India leading the race for GDP growth surpassing China – World Bank Report
DSIJ Intelligence / 11 Jun 2015

For the first time India is expected to surpass China with respect to GDP growth as per World Bank’s growth chart of major economies.
Global Economic Prospects (GEP) is the World Bank Group’s flagship report. The latest issue for the month of June has been published by World Bank with detailed commentary on Global economy.

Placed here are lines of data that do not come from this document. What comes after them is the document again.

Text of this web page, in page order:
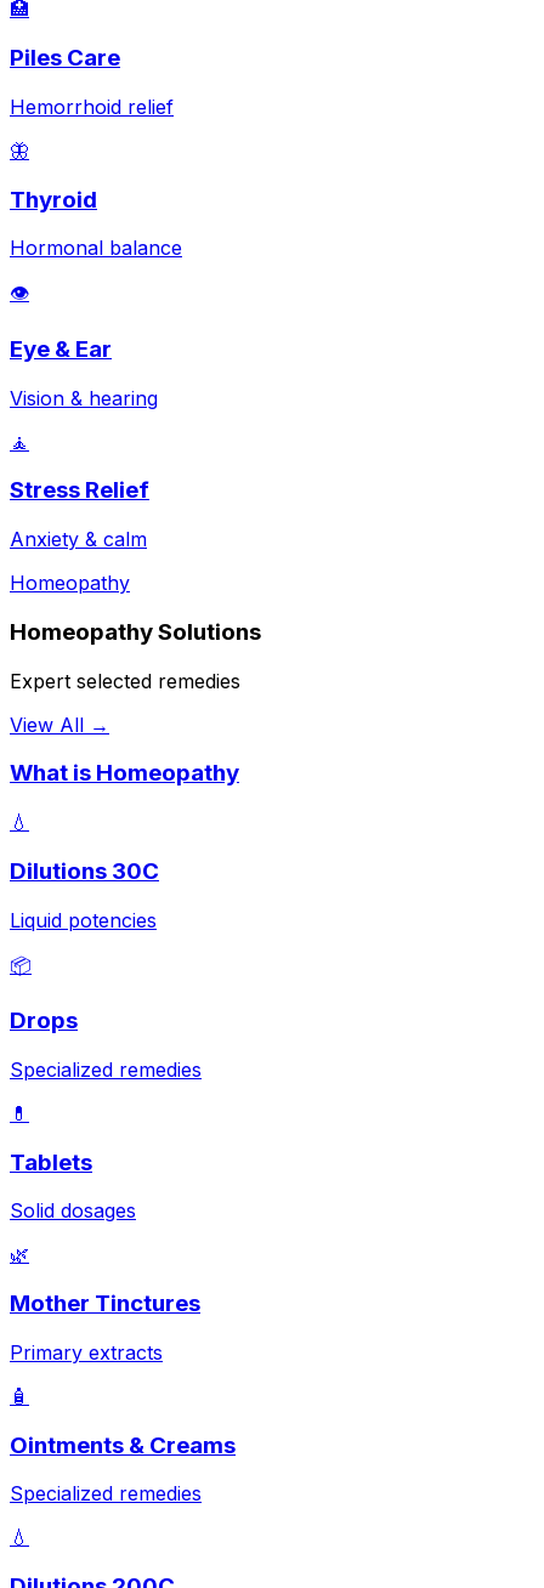
🏥
Piles Care
Hemorrhoid relief
🦋
Thyroid
Hormonal balance
👁️
Eye & Ear
Vision & hearing
🧘
Stress Relief
Anxiety & calm
Homeopathy
Homeopathy Solutions
Expert selected remedies
View All →
What is Homeopathy
💧
Dilutions 30C
Liquid potencies
📦
Drops
Specialized remedies
💊
Tablets
Solid dosages
🌿
Mother Tinctures
Primary extracts
🧴
Ointments & Creams
Specialized remedies
💧
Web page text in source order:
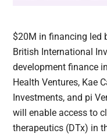
$20M in financing led
British International
development finance
Health Ventures, Kae
Investments, and pi
will enable access to
therapeutics (DTx) in
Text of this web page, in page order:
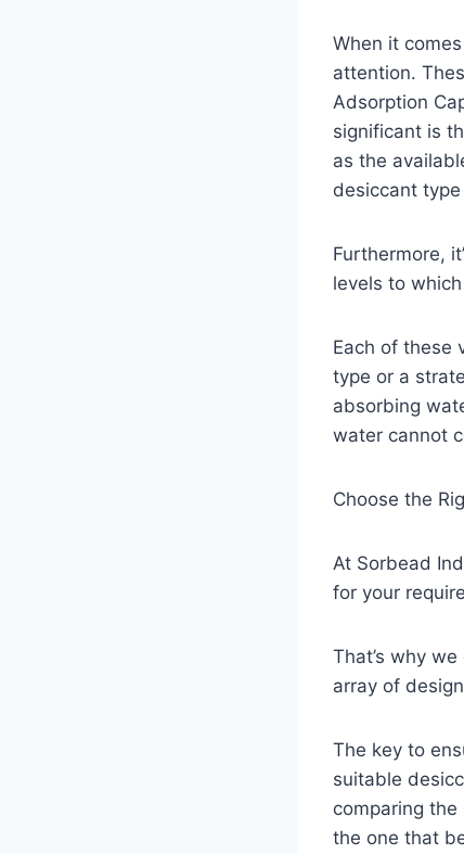
When it
attention.
Adsorption
significant is
as the
desiccant
Furthermore,
levels to
Each of these
type or a
absorbing
water cannot
Choose the
At Sorbead
for your
That’s why
array of
The key to
suitable
comparing
the one that
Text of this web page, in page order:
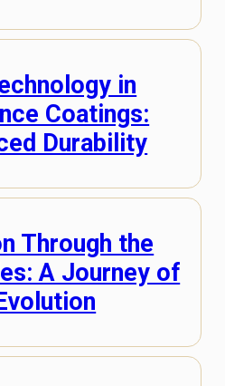
in
Coatings:
Durability
Through the
A Journey of

For the first time India is expected to surpass China with respect to GDP growth as per World Bank’s growth chart of major economies. As per the report Global economy is expected to grow by 2.5 per cent in 2015 and expected to moderately strengthen to 3.2 percent by 2016-17. Developing country growth is expected to be at 4.4 percent in 2015 and is expected to be around 5.3 percent in 2016-17. The report also talks about quantitative easing happening in Europe which may lead to portfolio money flows to the developing countries.As per the report “Growth is expected to firm to 7.1 percent in 2015 and 7.4 percent in 2016–17, buoyed by a reinvigorated reform agenda in India and supported by strengthening demand in high-income countries. The decline in global oil prices has benefited the region, improving fiscal and current account balances, enabling subsidy reforms to proceed in India, and facilitating an easing of monetary policy”.The report suggests in India, gradual implementation of reforms has supported business and investor confidence and encouraged capital inflows. However, credit growth remains modest, reflecting weak bank balance sheets (mainly in public sector banks). This is holding back credit-financed investment.
The GDP growth for India is expected to touch 8 percent in 2017 according to the report and for China the growth is expected to moderate to 6.9 percent in 2017. As suggested in the report growth in South Asia is expected to continue led by a cyclical recovery in India and supported by a gradual strengthening of demand in high-income countries. BRICS is expected to deliver a growth of 4.7 percent showing negative growth. Previous year BRICS grew at rate of 5 percent. BRICS is expected to moderately strengthen to 5.5 percent for the year 2016. Brazil has dipped into negative growth. Brazil has de grown from 1 percent in 2012 to 0.1 percent in 2014. Russia also has de grown from 3.4 percent in 2012 to 0.7 percent in 2014. Both these countries have been dragging the BRICS performance.
Interestingly Bangladesh and Pakistan have clocked decent GDP growth and are expected to do well in coming years. Whiles South east Asia may be showing good growth in the region (Asia) World Bank Group President Jim Yong Kim has following warning for the developing economies “Developing countries were an engine of global growth following the financial crisis, but now they face a more difficult economic environment”.